'''

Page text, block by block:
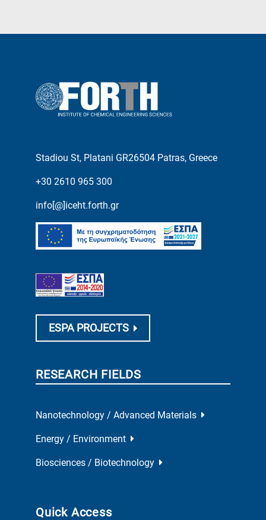
Stadiou St, Platani GR26504 Patras, Greece
+30 2610 965 300
info[@]iceht.forth.gr
ESPA PROJECTS
RESEARCH FIELDS
Nanotechnology / Advanced Materials
Energy / Environment
Biosciences / Biotechnology
Quick Access
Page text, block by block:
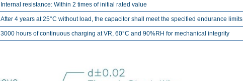
Internal resistance: Within 2 times of initial rated value
After 4 years at 25°C without load, the capacitor shall meet the specified endurance limits.
3000 hours of continuous charging at VR, 60°C and 90%RH for mechanical integrity
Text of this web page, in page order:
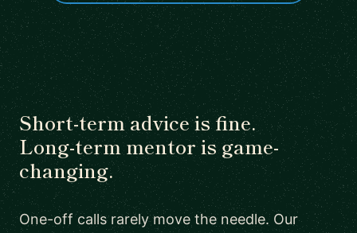
Short-term advice is fine.
Long-term mentor is game-
changing.
One-off calls rarely move the needle. Our
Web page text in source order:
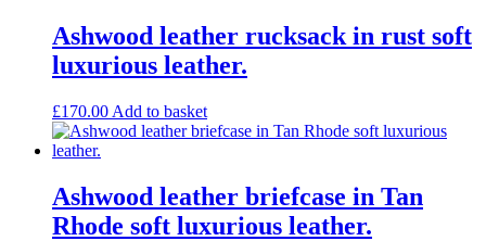
Ashwood leather rucksack in rust soft
luxurious leather.
£170.00 Add to basket
Ashwood leather briefcase in Tan
Rhode soft luxurious leather.
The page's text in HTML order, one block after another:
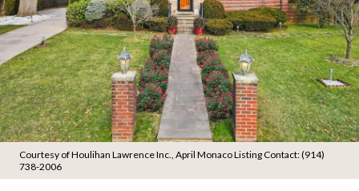
Courtesy of Houlihan Lawrence Inc., April Monaco Listing Contact: (914)
738-2006
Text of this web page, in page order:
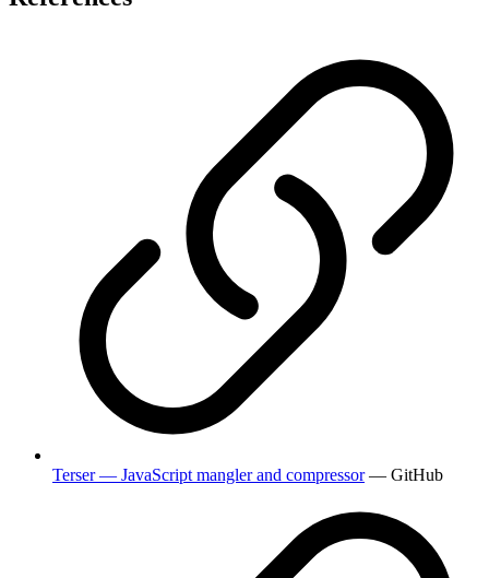
Terser — JavaScript mangler and compressor — GitHub
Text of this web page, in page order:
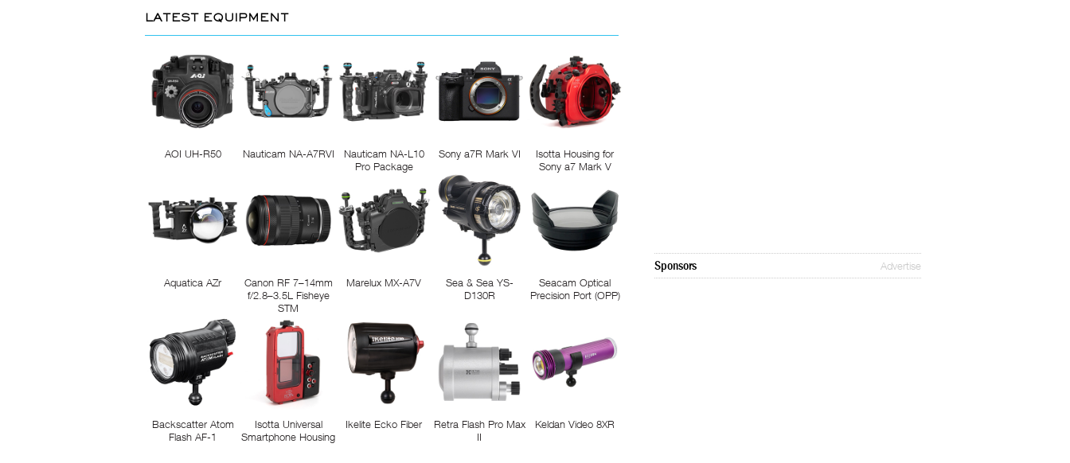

'''

◆ WHAT TO PRODUCE
Each line above should be written out again exactly, and no picture should appear in the copy.

◆ EXERCISE OUTPUT
Page text, block by block:
Stadiou St, Platani GR26504 Patras, Greece
+30 2610 965 300
info[@]iceht.forth.gr
ESPA PROJECTS
RESEARCH FIELDS
Nanotechnology / Advanced Materials
Energy / Environment
Biosciences / Biotechnology
Quick Access
Page text, block by block:
Internal resistance: Within 2 times of initial rated value
After 4 years at 25°C without load, the capacitor shall meet the specified endurance limits.
3000 hours of continuous charging at VR, 60°C and 90%RH for mechanical integrity
Text of this web page, in page order:
Short-term advice is fine.
Long-term mentor is game-
changing.
One-off calls rarely move the needle. Our
Web page text in source order:
Ashwood leather rucksack in rust soft
luxurious leather.
£170.00 Add to basket
Ashwood leather briefcase in Tan
Rhode soft luxurious leather.
The page's text in HTML order, one block after another:
Courtesy of Houlihan Lawrence Inc., April Monaco Listing Contact: (914)
738-2006
Text of this web page, in page order:
Terser — JavaScript mangler and compressor — GitHub
Text of this web page, in page order:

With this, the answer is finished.